[Coral-Trino] Fix redundant transforms/casts from GenericProjectTransformer
What changes are proposed in this pull request, and why are they necessary?
In GenericProjectTransformer we compare fromDataType vs toDataType to convert the Coral IR function generic_project to its Trino compatible representation.
fromDataType is derived using Coral IR while toDataType is derived entirely through Calcite, both are of type RelDataType. However, #449 introduced a change where Coral IR (RelNodes) are generated using StructKind.PEEK_FIELDS_NO_EXPAND instead of StructKind.FULLY_QUALIFIED.
The problem now is that the comparison now reports 2 structs that are actually the same (same fields) as not equal. For the purposes of GenericProjectTransformer, we should consider the two StructKinds as equivalent since we only care about the struct fields (and whether or not they should be casted/transformed). Once the "inequivalent" structs are reported, the transformer will apply a redundant transform or cast.
For example, before #449, for a view in hive with a column of type users:array<struct<id:int,name:string>>, would simply be selected in the final translation SQL as users.
After #449, the same column in the same view would be rewritten as:
transform(users, x -> cast(row("x"."id", "x"."name") as row("id" int, "name" varchar)))
A transform was never needed in the first place (the generic_project never required it), now a transform is added and all it's doing is transforming a column into it's own original type.
How was this patch tested?
- Selectively tested on production views that were regressing for this reason
- i-tested, expected regressions (back to the state before 449)
In
GenericProjectTransformerwe compare ...
Can we always introduce which part of the pipeline this happens? Example: In LHS, when converting from Hive SqlNode to Coral SqlNode, etc. Heads up for others: @aastha25 @ljfgem @rzhang10
As discussed offline, please check if it is possible to use StructKind.PEEK_FIELDS_NO_EXPAND during all RelNode creation steps in the translation pipeline so that we dont have StructKind.FULLY_QUALIFIED type struct fields anywhere and hence no mismatch in the first place. String comparison for for different StructKind looks fragile. We could probably reuse CoralJavaTypeFactoryImpl and HiveRelBuilder.

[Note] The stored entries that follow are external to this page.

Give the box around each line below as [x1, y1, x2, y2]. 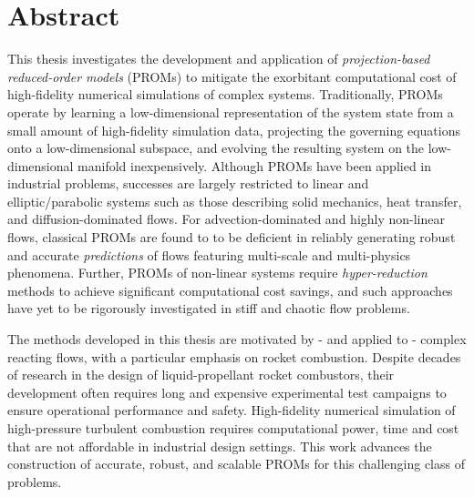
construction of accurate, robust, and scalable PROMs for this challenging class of [7, 454, 465, 473]
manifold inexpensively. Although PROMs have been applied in [77, 156, 432, 175]
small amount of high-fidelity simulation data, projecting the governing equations [7, 120, 460, 139]
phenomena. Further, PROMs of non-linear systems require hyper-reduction [7, 263, 428, 282]
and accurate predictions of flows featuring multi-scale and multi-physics [7, 245, 411, 264]
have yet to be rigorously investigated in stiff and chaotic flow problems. [7, 299, 410, 318]
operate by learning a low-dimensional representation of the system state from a [7, 102, 454, 121]
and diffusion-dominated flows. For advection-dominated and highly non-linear [7, 209, 446, 228]

As discussed offline, please check if it is possible to use StructKind.PEEK_FIELDS_NO_EXPAND during all RelNode creation steps
What are the "all RelNode creation steps"? How to identify them?
As discussed offline, please check if it is possible to use StructKind.PEEK_FIELDS_NO_EXPAND during all RelNode creation steps
What are the "all RelNode creation steps"? How to identify them?
There's 2 places off the top of my head: a) on the LHS: Coral SqlNode1 ---> CoralRelNode. b) During type derivation .
I suspect this is the reason why fromDataType and toDataType don't match here https://github.com/linkedin/coral/pull/512/files#diff-5bd7b847ded0e80b31c380003182e5f91b9e8c2e202ac25d3ae2dff0a76c5b48R206
I think if we want to do this, we might want to always leverage a RelBuilder like this (which actually triggers the PEEK_FIELDS_NO_EXPAND path).
Also if we do it, I think we should do it only if it make sense semantically in the first place, with plausible explanation (as opposed to doing it solely to address the incompatibility check).
The issue has less to do with RelNode creation (which consistently uses the same TypeFactory across Coral). Issue lies in how we create the expected data type or toDataType, updated PR description to explain.